Segment Start: Provided data

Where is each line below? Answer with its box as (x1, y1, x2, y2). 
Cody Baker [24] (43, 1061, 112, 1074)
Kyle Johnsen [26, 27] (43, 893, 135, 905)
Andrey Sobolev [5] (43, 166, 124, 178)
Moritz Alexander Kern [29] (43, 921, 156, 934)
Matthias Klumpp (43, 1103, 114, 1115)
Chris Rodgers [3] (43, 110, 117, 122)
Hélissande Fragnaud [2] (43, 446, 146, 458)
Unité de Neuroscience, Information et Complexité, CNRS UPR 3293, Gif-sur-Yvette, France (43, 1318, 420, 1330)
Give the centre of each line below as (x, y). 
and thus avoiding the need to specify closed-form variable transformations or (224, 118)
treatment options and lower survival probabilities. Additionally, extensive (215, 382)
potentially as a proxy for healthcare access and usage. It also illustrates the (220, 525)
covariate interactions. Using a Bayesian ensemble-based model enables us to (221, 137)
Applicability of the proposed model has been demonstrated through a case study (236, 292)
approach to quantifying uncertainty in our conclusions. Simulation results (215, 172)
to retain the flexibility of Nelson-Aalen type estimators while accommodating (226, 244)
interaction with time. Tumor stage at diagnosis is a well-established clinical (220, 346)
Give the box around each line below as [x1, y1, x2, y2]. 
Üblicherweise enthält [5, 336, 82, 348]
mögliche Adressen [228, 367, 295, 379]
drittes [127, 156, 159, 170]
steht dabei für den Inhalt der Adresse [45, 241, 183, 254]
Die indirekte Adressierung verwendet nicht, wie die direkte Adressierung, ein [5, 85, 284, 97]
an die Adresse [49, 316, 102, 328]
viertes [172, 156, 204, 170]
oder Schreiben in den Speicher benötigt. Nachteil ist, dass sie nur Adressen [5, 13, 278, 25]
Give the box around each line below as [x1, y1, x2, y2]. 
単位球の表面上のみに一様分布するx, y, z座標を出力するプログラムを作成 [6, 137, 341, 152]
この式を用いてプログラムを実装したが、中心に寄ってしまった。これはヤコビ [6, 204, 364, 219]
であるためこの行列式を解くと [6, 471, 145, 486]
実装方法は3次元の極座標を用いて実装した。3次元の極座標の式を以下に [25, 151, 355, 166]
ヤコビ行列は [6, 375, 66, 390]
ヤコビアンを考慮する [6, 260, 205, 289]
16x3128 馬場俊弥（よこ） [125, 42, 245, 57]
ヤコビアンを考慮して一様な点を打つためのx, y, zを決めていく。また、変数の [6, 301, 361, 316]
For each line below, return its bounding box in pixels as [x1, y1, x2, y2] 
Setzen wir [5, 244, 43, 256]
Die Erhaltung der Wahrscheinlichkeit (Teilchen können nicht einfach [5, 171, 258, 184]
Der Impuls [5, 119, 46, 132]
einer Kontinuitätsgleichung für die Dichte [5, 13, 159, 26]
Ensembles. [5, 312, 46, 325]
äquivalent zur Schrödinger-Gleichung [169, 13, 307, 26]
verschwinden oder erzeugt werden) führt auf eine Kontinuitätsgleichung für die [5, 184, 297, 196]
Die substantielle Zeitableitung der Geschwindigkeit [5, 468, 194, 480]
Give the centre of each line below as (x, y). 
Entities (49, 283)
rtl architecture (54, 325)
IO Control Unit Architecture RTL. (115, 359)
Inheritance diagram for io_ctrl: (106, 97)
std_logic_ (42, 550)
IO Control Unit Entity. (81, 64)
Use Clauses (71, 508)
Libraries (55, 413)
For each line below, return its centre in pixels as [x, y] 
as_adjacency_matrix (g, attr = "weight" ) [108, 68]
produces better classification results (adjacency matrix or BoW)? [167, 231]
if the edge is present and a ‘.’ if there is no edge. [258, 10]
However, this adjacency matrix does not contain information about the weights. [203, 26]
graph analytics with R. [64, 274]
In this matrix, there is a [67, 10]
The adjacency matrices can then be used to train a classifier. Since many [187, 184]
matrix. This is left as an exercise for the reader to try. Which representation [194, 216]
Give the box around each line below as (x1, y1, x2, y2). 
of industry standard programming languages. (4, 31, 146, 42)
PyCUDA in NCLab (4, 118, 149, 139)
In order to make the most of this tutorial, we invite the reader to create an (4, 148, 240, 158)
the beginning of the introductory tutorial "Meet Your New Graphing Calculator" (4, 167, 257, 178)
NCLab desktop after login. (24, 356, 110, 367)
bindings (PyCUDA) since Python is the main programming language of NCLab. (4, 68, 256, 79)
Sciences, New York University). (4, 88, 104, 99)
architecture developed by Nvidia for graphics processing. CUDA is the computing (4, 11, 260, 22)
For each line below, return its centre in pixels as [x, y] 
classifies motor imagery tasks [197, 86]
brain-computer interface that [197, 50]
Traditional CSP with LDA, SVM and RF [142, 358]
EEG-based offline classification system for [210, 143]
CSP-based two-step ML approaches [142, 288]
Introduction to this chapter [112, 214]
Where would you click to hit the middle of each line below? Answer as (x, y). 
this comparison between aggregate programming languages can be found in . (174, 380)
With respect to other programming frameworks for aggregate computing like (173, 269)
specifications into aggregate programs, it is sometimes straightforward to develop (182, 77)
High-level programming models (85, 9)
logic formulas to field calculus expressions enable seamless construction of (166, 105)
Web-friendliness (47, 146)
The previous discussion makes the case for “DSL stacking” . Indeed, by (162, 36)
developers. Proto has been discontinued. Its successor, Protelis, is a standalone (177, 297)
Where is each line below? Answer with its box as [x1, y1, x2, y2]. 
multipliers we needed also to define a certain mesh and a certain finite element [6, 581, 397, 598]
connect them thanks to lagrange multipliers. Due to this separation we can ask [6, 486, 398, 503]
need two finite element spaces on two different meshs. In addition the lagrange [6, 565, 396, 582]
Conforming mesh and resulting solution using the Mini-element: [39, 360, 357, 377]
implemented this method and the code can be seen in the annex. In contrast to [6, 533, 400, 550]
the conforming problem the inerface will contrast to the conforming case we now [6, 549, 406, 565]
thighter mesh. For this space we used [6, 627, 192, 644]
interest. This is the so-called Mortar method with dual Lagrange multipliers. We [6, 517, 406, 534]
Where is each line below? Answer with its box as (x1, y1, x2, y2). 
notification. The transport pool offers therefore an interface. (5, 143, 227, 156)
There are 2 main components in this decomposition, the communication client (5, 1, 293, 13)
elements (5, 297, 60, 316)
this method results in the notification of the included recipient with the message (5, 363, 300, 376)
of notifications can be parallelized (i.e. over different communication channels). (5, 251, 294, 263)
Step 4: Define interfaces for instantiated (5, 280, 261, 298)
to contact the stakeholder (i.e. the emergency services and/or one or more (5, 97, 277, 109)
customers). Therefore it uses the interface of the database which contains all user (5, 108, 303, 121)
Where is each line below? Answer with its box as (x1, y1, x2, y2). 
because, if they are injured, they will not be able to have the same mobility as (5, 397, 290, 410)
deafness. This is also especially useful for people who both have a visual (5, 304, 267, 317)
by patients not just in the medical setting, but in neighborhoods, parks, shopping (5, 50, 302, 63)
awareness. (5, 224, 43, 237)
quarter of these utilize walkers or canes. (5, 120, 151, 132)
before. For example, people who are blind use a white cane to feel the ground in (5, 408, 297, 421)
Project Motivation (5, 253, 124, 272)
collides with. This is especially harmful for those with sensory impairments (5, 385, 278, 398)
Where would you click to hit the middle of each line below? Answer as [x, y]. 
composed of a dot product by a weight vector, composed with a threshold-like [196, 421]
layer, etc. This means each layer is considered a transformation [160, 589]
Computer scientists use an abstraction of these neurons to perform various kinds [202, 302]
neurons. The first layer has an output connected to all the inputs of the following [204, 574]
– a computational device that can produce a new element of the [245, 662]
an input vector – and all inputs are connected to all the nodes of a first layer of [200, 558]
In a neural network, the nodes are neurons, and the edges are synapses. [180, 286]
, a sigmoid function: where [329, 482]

Segment End: Provided data

● **Exercise goal**: Show every line from the entries that includes the word "connected".

● **Solution to the exercise**:
neurons. The first layer has an output connected to all the inputs of the following [204, 574]
an input vector – and all inputs are connected to all the nodes of a first layer of [200, 558]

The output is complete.